Time and time again Republicans show us who they are. Playing hot potato with the nation's economy is something they've embraced as a key strategy over the past decade. First with Obama and now with Joe Biden, we've seen the country's credit rating downgraded due to Republican sabotage. In fact, it was Fitch, a leading credit agency, that stated that it was "an erosion of governance" that led to their recent August downgrade, and they specifically mentioned both the current polarization as well as the actions and events of January 6 in their report. Fitch actually said, "The repeated debt limit political standoffs and last-minute resolutions have eroded confidence in fiscal management." These downgrades were part of a larger Republican plan to damage the economy so that the Democratic president in charge would suffer the fallout.
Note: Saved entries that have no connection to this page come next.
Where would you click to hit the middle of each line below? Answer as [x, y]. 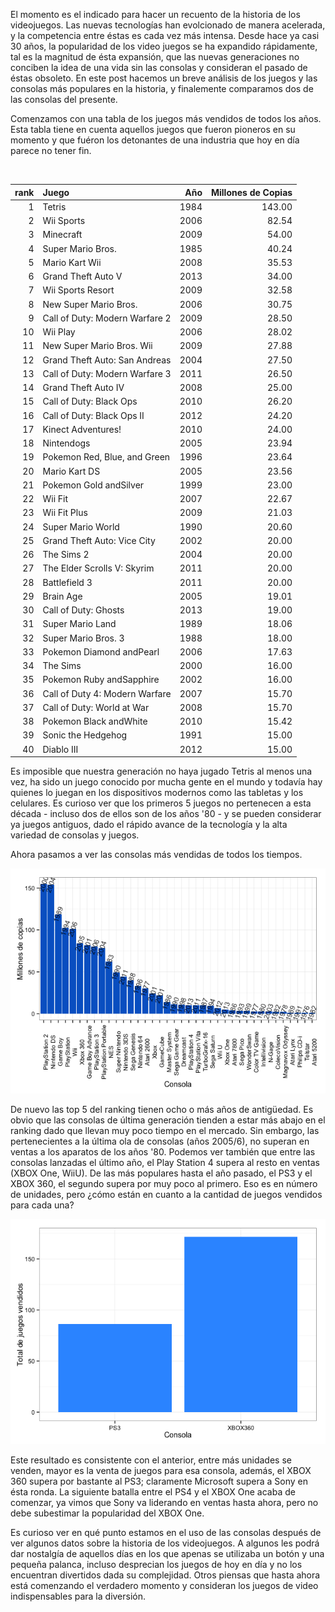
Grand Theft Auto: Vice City [99, 540]
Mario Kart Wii [72, 262]
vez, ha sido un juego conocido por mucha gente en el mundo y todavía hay [166, 782]
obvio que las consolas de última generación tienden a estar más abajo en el [168, 1120]
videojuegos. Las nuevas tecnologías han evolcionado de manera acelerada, [168, 25]
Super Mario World [81, 526]
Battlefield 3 [67, 582]
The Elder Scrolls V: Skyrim [98, 568]
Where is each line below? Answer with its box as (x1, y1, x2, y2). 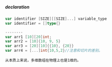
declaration (5, 4, 30, 10)
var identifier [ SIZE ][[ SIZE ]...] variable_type (5, 16, 107, 21)
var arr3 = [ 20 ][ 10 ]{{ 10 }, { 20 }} (5, 43, 74, 49)
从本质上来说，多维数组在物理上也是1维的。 (5, 58, 81, 63)
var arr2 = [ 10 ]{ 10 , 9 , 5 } (5, 39, 61, 44)
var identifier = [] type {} (5, 21, 61, 26)
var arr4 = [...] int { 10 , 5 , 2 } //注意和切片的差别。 (5, 48, 103, 53)
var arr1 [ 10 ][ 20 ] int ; (5, 34, 52, 39)
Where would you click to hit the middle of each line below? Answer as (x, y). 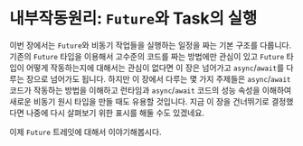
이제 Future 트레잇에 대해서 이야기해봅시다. (85, 132)
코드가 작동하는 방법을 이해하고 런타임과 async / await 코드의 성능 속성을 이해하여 (151, 90)
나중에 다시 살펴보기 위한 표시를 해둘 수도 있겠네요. (115, 113)
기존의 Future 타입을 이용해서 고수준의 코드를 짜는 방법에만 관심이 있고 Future (147, 56)
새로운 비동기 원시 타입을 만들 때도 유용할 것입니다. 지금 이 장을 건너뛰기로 (139, 101)
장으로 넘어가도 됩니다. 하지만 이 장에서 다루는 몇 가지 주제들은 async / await (158, 78)
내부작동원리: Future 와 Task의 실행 (133, 18)
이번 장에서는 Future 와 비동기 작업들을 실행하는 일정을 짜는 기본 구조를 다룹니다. (151, 45)

They continually set these fires and hope that the American people blame the firemen and not the arsonists. 

Fortunately, this strategy has not panned out thus far. After the 2011 credit downgrade, Barack Obama was able to win re-election in 2012. Just under two months after Fitch's credit downgrade, it was the Democrats' united front and unfavorable polling for the GOP positions that forced House Speaker Kevin McCarthy to make an 11th-hour deal back in September to avoid a shutdown, a deal so perilous for Speaker McCarthy that it ultimately cost him his leadership position. Just over a month later, Democrats swept to resounding wins in Ohio, Pennsylvania, New Jersey, Virginia, and Kentucky showing once again that voters are tired of Republicans' childish antics. For all the blubbering bluster that Republicans like to make about Democrats and the economy, what's actually concerning to voters is the stripping away and rights and bodily autonomy for women throughout the country. Voters are exponentially more concerned about that than a downgraded national credit rating from a credit agency. 
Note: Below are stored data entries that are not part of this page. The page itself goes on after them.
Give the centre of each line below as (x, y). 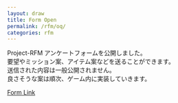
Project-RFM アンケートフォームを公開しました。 (77, 53)
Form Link (21, 93)
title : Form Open (32, 20)
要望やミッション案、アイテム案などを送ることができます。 (91, 62)
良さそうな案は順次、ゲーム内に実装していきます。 (79, 79)
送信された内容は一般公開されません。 (61, 70)
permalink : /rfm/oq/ (37, 26)
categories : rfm (30, 33)
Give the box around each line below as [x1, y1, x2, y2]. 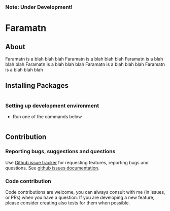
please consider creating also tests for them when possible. [5, 200, 130, 206]
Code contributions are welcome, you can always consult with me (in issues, [5, 189, 165, 195]
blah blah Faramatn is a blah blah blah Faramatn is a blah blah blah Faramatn [5, 61, 165, 67]
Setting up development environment [5, 102, 99, 109]
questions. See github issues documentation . [5, 165, 100, 171]
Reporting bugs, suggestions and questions [5, 148, 116, 155]
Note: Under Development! [5, 4, 73, 11]
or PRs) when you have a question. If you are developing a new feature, [5, 194, 155, 201]
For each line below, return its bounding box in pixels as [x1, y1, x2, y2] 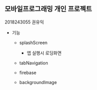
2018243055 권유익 [4, 19, 44, 25]
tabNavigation [19, 59, 48, 66]
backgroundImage [19, 79, 57, 85]
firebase [19, 69, 37, 75]
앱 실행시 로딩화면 [26, 49, 62, 56]
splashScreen [19, 39, 48, 45]
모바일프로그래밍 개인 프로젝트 [4, 4, 93, 13]
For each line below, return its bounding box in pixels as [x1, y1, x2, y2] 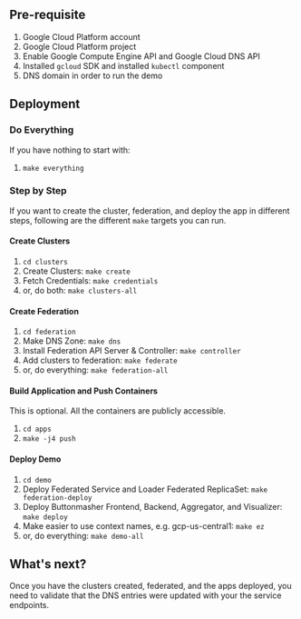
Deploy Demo [9, 454, 62, 464]
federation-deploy [22, 493, 92, 503]
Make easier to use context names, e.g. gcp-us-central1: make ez [22, 520, 265, 531]
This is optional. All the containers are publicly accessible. [9, 405, 227, 416]
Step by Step [9, 185, 67, 197]
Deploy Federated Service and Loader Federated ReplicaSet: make [22, 484, 268, 494]
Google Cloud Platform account [22, 31, 141, 42]
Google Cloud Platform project [22, 41, 137, 52]
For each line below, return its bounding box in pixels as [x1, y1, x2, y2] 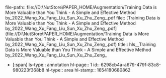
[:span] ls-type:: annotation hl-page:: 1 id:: [12, 62, 100, 67]
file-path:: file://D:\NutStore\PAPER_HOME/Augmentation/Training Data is [5, 4, 157, 10]
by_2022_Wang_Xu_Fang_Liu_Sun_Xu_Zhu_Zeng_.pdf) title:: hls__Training [5, 41, 156, 47]
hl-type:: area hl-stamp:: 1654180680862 [45, 67, 131, 73]
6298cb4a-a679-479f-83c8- [100, 62, 161, 67]
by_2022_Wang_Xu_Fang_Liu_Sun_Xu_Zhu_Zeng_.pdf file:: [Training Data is [5, 15, 160, 20]
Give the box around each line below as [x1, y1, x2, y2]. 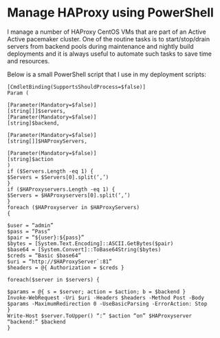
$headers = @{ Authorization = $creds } [7, 264, 125, 271]
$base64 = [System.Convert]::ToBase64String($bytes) [7, 246, 162, 253]
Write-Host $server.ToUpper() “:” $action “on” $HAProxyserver [7, 312, 192, 319]
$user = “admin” [7, 222, 54, 229]
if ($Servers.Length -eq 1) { [7, 167, 94, 175]
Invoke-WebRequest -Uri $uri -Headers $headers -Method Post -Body [7, 294, 205, 301]
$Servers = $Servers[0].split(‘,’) [7, 173, 109, 180]
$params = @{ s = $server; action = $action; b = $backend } [7, 288, 186, 295]
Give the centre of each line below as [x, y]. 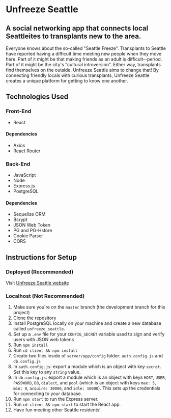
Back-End [18, 164]
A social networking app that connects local [77, 28]
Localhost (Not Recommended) [45, 296]
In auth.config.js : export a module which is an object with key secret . [87, 367]
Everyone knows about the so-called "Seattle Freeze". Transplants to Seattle [86, 48]
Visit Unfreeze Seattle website [37, 283]
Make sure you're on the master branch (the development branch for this [89, 307]
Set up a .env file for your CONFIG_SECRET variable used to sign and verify [89, 334]
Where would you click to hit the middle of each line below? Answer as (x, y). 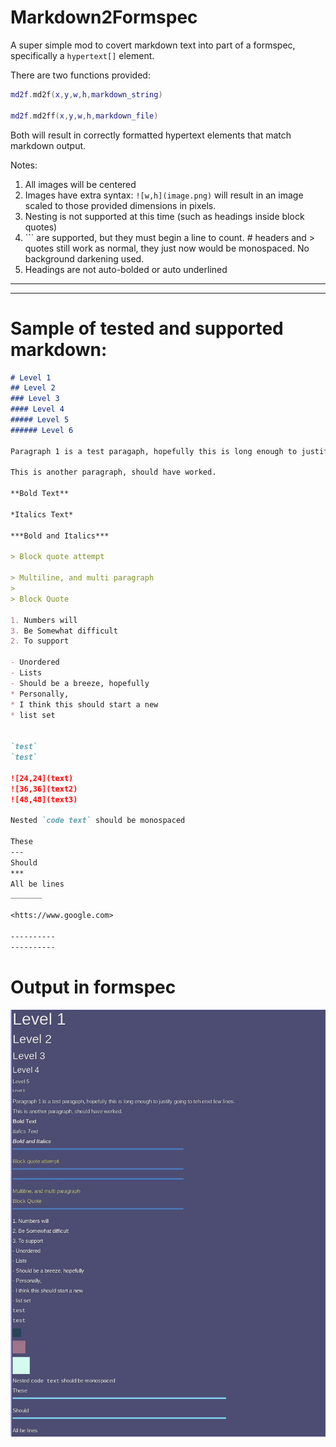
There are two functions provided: (80, 75)
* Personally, (40, 694)
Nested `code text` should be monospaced (98, 821)
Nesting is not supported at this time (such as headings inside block (164, 216)
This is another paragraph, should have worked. (113, 472)
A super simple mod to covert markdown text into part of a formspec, (153, 45)
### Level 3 (35, 399)
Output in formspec (93, 987)
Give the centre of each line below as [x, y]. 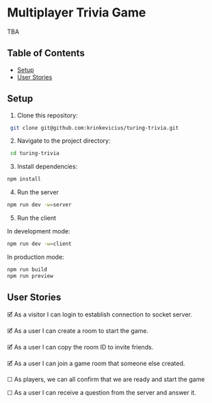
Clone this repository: [47, 115]
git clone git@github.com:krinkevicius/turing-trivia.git [94, 128]
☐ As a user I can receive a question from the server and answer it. [102, 392]
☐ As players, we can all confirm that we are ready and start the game [106, 379]
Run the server [38, 192]
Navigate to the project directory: [64, 141]
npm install [24, 179]
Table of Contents [46, 53]
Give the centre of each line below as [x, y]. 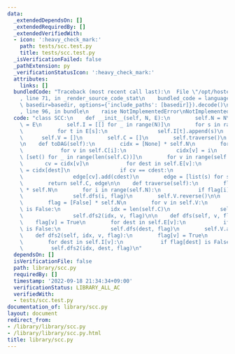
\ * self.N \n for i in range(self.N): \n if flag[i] [125, 190]
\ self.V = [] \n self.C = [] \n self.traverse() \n [123, 137]
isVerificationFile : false [53, 261]
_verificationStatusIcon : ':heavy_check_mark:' [84, 72]
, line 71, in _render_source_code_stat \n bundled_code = [111, 99]
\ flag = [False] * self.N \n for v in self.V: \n [114, 203]
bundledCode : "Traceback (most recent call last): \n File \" [106, 92]
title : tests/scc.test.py [58, 53]
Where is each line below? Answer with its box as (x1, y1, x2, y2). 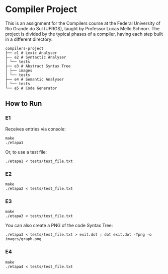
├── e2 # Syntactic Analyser (5, 54, 66, 60)
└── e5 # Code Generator (5, 86, 57, 91)
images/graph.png (5, 237, 42, 242)
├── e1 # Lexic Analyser (5, 50, 57, 55)
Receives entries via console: (5, 126, 66, 132)
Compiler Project (5, 4, 77, 15)
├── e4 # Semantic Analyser (5, 77, 64, 82)
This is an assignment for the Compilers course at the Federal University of (5, 20, 161, 26)
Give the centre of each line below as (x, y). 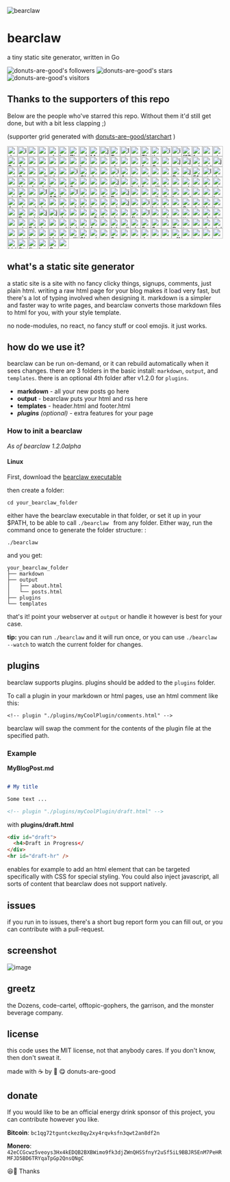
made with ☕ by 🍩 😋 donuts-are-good (62, 1072)
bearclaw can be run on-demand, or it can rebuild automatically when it (108, 364)
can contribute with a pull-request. (56, 929)
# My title (23, 787)
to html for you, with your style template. (64, 312)
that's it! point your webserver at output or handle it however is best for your (115, 616)
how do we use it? (46, 347)
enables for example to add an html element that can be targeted (99, 870)

But Republicans can't help themselves. This is who they are. Everything is a projection. Joe Biden's policies have been top-notch. The unemployment level is at a historic low. Unions are winning critical victories from autoworkers at the Big Three auto companies to Hollywood writers and actors. There is no recession in sight, much to the dismay of the entire Republican Party. The last thing the GOP needs is an unforced shutdown right before the holiday season. Do they really want to shut down the country the week before Thanksgiving? Do they want to disrupt holiday travel for tens of millions of Americans? Is this how the "united" House GOP really wants to announce itself to the American people?
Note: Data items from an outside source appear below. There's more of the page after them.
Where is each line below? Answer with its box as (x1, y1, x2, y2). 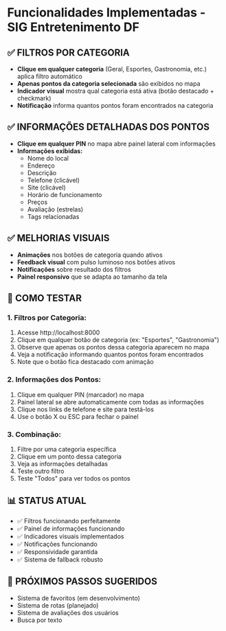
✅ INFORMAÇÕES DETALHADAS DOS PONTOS (7, 122, 210, 133)
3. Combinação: (7, 429, 62, 439)
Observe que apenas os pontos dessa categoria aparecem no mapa (16, 343, 210, 352)
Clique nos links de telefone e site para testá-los (16, 405, 155, 413)
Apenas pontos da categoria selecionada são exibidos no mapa (16, 80, 201, 87)
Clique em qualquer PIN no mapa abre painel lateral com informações (16, 139, 216, 148)
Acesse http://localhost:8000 (16, 328, 100, 337)
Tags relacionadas (27, 212, 80, 220)
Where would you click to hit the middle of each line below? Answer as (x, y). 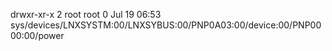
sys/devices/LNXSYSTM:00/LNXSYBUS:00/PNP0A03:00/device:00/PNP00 (166, 25)
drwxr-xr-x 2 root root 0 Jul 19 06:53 (86, 14)
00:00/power (37, 35)
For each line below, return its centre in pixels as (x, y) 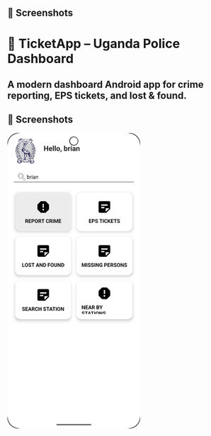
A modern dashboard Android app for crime (105, 85)
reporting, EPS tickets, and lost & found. (97, 95)
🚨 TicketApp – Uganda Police (94, 44)
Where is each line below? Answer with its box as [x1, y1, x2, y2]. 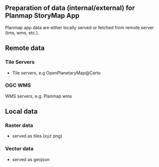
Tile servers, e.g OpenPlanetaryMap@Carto [12, 70, 101, 75]
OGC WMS [5, 82, 31, 89]
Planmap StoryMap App [5, 12, 79, 20]
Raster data [5, 122, 33, 129]
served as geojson [12, 156, 50, 162]
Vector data [5, 145, 34, 152]
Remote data [5, 44, 45, 52]
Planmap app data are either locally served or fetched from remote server [5, 24, 154, 30]
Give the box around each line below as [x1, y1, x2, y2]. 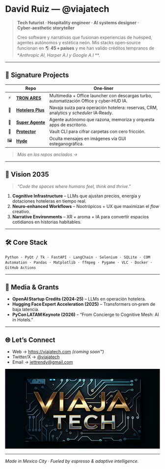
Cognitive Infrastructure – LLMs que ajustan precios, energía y [12, 193, 141, 199]
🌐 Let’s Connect [5, 336, 55, 344]
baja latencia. [12, 307, 39, 313]
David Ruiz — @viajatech [5, 3, 110, 15]
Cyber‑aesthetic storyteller [17, 25, 75, 30]
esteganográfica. [49, 141, 84, 147]
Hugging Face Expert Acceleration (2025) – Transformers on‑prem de [12, 301, 156, 307]
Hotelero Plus [16, 107, 45, 113]
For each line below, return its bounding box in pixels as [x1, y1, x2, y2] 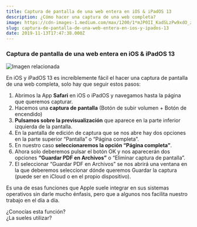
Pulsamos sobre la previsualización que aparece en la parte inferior [14, 117, 181, 124]
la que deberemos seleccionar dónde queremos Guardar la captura [14, 167, 177, 174]
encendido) [14, 111, 43, 118]
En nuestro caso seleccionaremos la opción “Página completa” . [14, 142, 172, 149]
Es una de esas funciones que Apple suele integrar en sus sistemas [6, 184, 169, 191]
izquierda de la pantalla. [14, 123, 73, 130]
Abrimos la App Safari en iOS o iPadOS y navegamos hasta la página [14, 92, 181, 99]
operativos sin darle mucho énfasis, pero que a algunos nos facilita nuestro [6, 191, 188, 198]
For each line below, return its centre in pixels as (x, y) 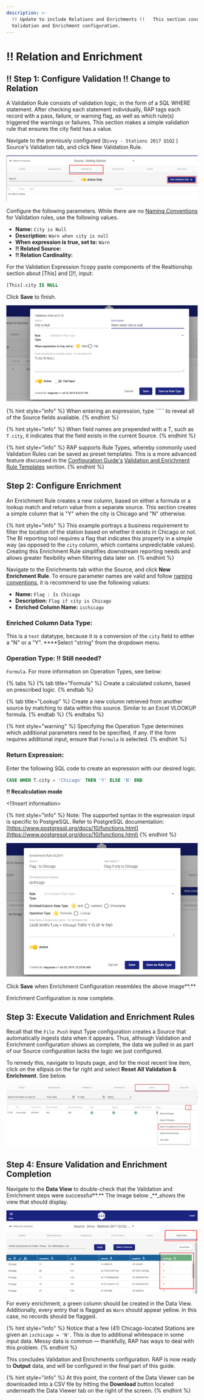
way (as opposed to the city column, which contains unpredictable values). (101, 545)
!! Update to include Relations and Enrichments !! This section (99, 19)
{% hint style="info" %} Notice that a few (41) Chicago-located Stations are (100, 1328)
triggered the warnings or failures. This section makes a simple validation (98, 122)
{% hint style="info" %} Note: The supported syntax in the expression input (101, 815)
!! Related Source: (38, 249)
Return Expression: (35, 755)
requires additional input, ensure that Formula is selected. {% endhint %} (97, 739)

Hopefully not, but with this lot we can never be sure. What we can be sure of is that Democrats are and continue to be the adults in the room. Joe Biden, Chuck Schumer, Hakeem Jeffries, and the rest of the Democrats in leadership have earned our trust. They've played chicken with this current iteration of House GOP leadership and have forced them to blink time and time again. Mike Johnson is no different. He may play himself off as a man of superior intellect but deep down he knows he's on a short leash. He knows he is one Matt Gaetz-initiated vote away from being sent back to relative obscurity. Johnson needs a win and for that to happen he needs Democrats onboard. They know this and they know they once again have a winning hand. For the second time in under two months, it will be the Democratic Party that will continue to ensure that we as a country pay our bills as we promised to do. 

Because that is what responsible governance looks like.